START Provided records

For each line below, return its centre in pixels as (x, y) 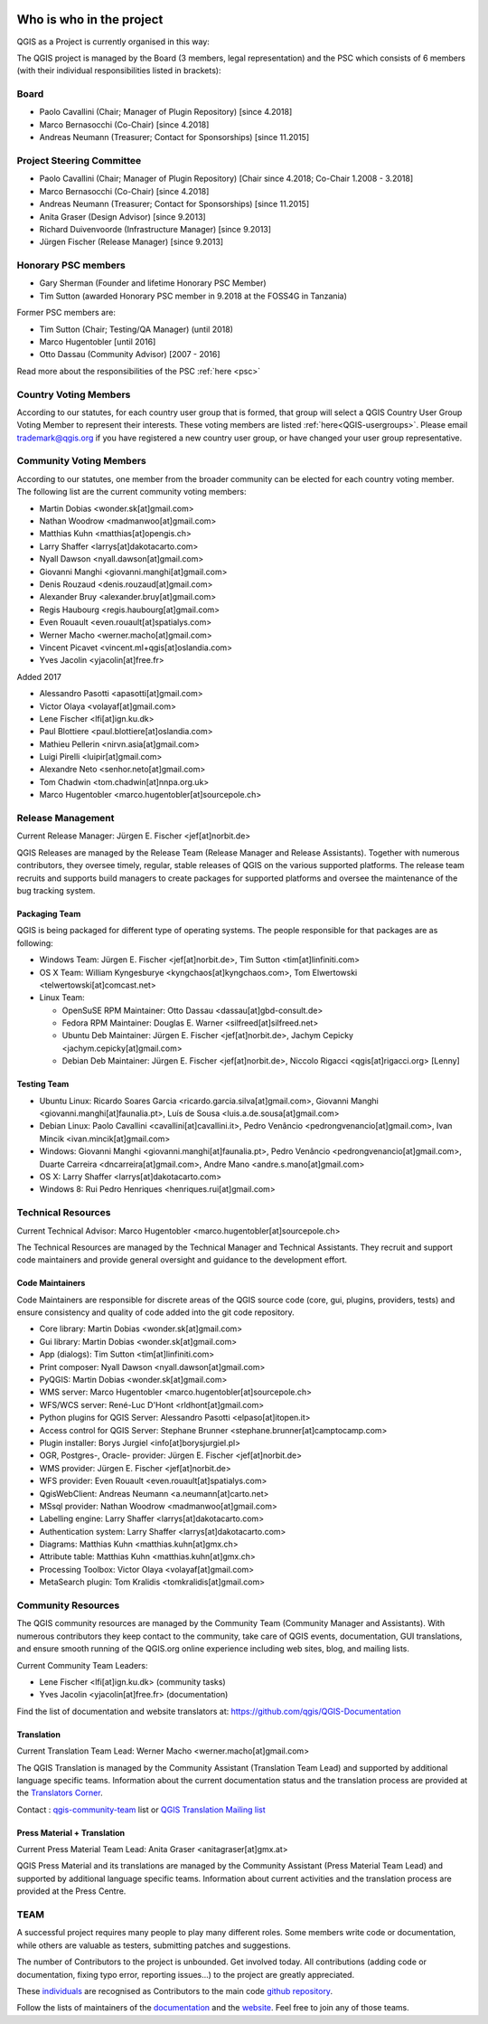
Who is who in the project (90, 19)
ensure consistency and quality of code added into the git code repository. (156, 1312)
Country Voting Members (74, 394)
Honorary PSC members (71, 265)
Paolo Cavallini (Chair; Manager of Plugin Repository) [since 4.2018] (166, 112)
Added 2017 (39, 676)
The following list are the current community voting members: (131, 492)
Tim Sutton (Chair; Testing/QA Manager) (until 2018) (136, 329)

END Provided records

• _What you have to do_
Print all the records again exactly; do not include any picture.

• _Solution to this problem_
For each line below, return its centre in pixels as (x, y) 
Who is who in the project (90, 19)
ensure consistency and quality of code added into the git code repository. (156, 1312)
Country Voting Members (74, 394)
Honorary PSC members (71, 265)
Paolo Cavallini (Chair; Manager of Plugin Repository) [since 4.2018] (166, 112)
Added 2017 (39, 676)
The following list are the current community voting members: (131, 492)
Tim Sutton (Chair; Testing/QA Manager) (until 2018) (136, 329)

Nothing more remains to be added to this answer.